What the study found

The study, in the works for years, compares how the NWT treats mines – and how much mines cost to operate – with 21 other Canadian and international jurisdictions, ranging from Alberta and Alaska to Mexico and Sweden.

Overall, the territory’s tax and royalty regime is one of the more permissive. In scenarios studied by PricewaterhouseCoopers, the territory is consistently among the eight or so areas with a lower tax demand on companies – or, at worst, the NWT is slightly friendlier-than-average to business.

The problem for businesses, and for the territory in attracting new mines, is that running a mine in the Northwest Territories is simply more expensive than anywhere else, regardless of the tax situation.

Diamond mining is still particularly attractive because it brings in enough money to outweigh those high operating costs, the report concluded – even if diamond mines elsewhere might be more profitable.

Mining for other metals, though, means lower prices.

“These mines would not be built unless deposits are of high quality and/or
prices are expected to be relatively high,” the report stated.

“Our results do not mean that no mines will be built in the Northwest Territories under any circumstances.

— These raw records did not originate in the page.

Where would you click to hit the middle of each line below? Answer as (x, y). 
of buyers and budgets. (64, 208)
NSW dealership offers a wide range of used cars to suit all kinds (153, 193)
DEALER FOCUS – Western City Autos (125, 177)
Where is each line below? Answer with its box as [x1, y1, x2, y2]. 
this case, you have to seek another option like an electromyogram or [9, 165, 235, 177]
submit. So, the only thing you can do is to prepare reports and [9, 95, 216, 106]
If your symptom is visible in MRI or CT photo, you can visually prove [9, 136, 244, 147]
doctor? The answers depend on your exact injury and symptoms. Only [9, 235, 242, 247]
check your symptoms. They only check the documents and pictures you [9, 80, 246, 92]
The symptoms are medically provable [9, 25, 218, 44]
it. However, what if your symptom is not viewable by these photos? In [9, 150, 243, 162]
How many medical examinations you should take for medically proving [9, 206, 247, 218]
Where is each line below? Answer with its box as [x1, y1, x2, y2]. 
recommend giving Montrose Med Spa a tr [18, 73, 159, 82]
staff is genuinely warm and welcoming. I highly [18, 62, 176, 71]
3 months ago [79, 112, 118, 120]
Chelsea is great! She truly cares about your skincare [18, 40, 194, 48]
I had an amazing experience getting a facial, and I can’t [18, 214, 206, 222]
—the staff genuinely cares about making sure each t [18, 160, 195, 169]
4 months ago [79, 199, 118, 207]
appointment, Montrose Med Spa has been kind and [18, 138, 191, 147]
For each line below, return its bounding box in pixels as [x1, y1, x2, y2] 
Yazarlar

Rather, they highlight the fact that cost competitiveness is a major challenge in the Northwest Territories.

“Therefore, only relatively high-grade deposits are likely to be developed under the status quo.”

Ultimately, PricewaterhouseCoopers wrote, “lowering taxes is unlikely to be effective for the Northwest Territories.”

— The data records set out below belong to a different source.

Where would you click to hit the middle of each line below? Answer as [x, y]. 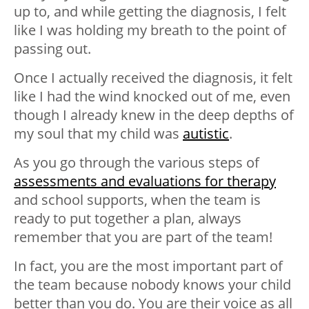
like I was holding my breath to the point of [150, 30]
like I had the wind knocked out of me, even [152, 97]
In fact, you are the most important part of [148, 266]
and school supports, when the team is [137, 200]
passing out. [52, 49]
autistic [206, 134]
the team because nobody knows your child [152, 285]
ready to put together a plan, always [128, 219]
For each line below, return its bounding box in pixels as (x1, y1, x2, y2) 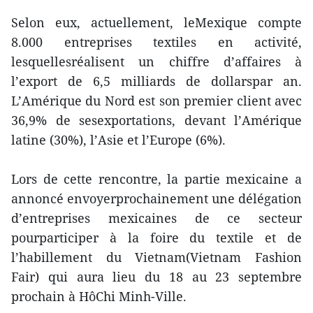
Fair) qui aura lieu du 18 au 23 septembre (11, 268, 302, 285)
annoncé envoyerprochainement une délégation (11, 190, 302, 207)
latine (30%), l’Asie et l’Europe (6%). (11, 131, 226, 148)
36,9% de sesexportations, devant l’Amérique (11, 112, 302, 129)
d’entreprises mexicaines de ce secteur (11, 210, 302, 226)
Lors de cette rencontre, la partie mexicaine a (11, 170, 302, 187)
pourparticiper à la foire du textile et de (11, 229, 302, 246)
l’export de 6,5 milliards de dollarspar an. (11, 73, 302, 89)
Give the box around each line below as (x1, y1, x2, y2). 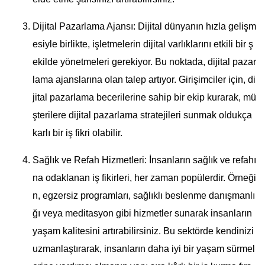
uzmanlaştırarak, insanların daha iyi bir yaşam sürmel (33, 244, 255, 254)
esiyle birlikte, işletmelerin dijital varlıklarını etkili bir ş (33, 39, 253, 50)
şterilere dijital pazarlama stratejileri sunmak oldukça (33, 110, 252, 121)
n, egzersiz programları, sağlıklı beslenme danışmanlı (33, 190, 255, 201)
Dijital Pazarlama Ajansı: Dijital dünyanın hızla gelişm (33, 21, 256, 32)
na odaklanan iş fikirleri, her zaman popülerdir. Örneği (33, 173, 256, 183)
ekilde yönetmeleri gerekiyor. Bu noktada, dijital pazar (33, 57, 256, 67)
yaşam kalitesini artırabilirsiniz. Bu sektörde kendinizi (33, 226, 254, 237)

Instead, the report argued, the territory “should consider developing energy and transportation infrastructure that would lower costs for mining companies, as well as encouraging the development and use of technologies that can overcome challenges of operating in northern Canada.”

O’Reilly’s response

That last line will be music to the ears of the territorial government, which has founded much of its current mandate on the principle of costly infrastructure projects designed to do exactly what the report suggests: bring cheaper energy to the mining zone northeast of Yellowknife, and build a better road connecting it to the south.

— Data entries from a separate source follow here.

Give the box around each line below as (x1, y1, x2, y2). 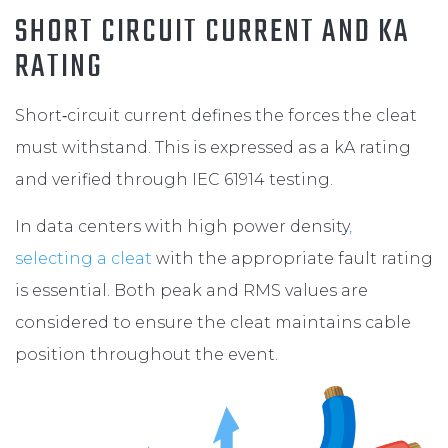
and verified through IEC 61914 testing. (15, 169, 333, 189)
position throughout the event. (15, 344, 278, 364)
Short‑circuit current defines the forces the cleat (15, 105, 417, 125)
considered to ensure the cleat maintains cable (15, 312, 411, 332)
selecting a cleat (15, 248, 152, 268)
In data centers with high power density (15, 216, 349, 236)
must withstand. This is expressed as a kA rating (15, 137, 411, 157)
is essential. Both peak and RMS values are (15, 280, 368, 300)

Together, the road and the cheaper, greener power are set to cost at least $2 billion.

O’Reilly, long an opponent of what he sees as the territory’s unjustified over-reliance on infrastructure spending, fundamentally disagrees with that trajectory.

In this instance, he said the report – the first of its kind conducted in the territory for more than a decade, at a cost of $300,000 – had gone ahead without consultation on its design from regular MLAs.

“We need analysis of the real and actual revenues from mining to our government to ensure we achieve a fair balance between competitiveness and fair return,” O’Reilly wrote in his news release.

“The study does not consider the numerous other issues related to competitiveness including political stability and regulatory certainty. There was no attempt to compare the relative effectiveness of revenue capture across a variety of regimes or approaches. Analysis and comparison of revenue leakage were also not considered.

“While I support having this theoretical review of some aspects of competitiveness, it should not serve as the foundation for our review of the fiscal regime for mining. It is an important piece but should not limit in any way the important work that remains to ensure we get fair value.”

Lastly, said O’Reilly, a review of mining taxation and royalties should not be left in the hands of “a department charged with promoting mining.”

That he said, was “not the way to ensure a thorough and balanced review.”